Kishori D1, Sudhir Kumar V2, Indira V3             

1Assistant Prof, 2Associate Prof, 3Prof and HOD, Department of Pathology, Malla Reddy Institute of Medical Sciences, Suraram, Hyderabad.

Abstract:

Desmoid are rare soft tissue tumours most commonly seen in females between 20-40 years of age.They are known for their infiltrative pattern of growth and local recurrence. Diagnosis through clinical presentation imaging and histopathology forms the key to differentiate Desmoid tumours from other soft tissue sarcomas like Fibro sarcomas to offer correct treatment.Here we report one such case of Desmoid tumour of the anterior abdominal wall in a female patient which was removed by radical resection.

Key words: Desmoid tumour, abdominal wall, local recurrence, spindle shaped cells.
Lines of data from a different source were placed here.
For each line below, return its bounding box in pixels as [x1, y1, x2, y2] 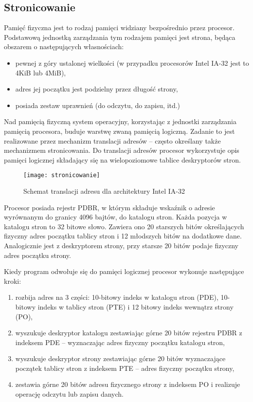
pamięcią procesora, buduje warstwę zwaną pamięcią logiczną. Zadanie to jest [4, 126, 235, 136]
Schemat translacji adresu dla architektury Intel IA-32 [23, 185, 185, 196]
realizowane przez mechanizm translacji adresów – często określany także [4, 135, 221, 146]
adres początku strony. [4, 250, 71, 260]
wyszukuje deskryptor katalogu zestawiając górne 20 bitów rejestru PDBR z [15, 328, 242, 338]
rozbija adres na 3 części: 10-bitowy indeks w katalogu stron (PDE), [15, 292, 218, 302]
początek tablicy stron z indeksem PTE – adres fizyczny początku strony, [15, 363, 235, 373]
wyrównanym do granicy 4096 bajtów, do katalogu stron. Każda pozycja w [4, 212, 227, 222]

Corresponding Author: Dr. Kishori D, Department of Pathology, Malla Reddy Institute of Medical Sciences, Hyderabad Email: 21.kishori@gmail.com

Introduction:

Desmoid tumors are rare locally invasive neoplasms constituting 3% of the entire soft tissue tumours. They are commonly seen in female patients in their reproductive age group. They have a tendency for local recurrence, thus having an intermediate malignant behavior. The most common site is anterior abdominal wall, though other rare sites like deep intra-abdominal, back etc. have been described. [1]

Here we report one such case of Desmoid tumor in a 30 year old pregnant patient with no previous history of trauma or surgery.

Case report:

A 30 year old female patient presented to the surgical out-patient department with a mass on the anterior abdominal wall with fourteen weeks of gestation.

Clinically the swelling was located in the hypo gastric region extending in to both the lumbar regions, measuring 20x18cm in size, firm, non-tender and mobile only horizontally. The patient underwent a medical termination of pregnancy and returned within two months. The patient stated that the mass was progressively increasing in size. There was no other relevant history or previous history of trauma or surgery. All the basic blood parameters were within normal limits. Ultrasound imaging revealed a well defined isoechoiec lesion in the anterior abdominal wall in the para umbilical region suggesting a Desmoid tumor.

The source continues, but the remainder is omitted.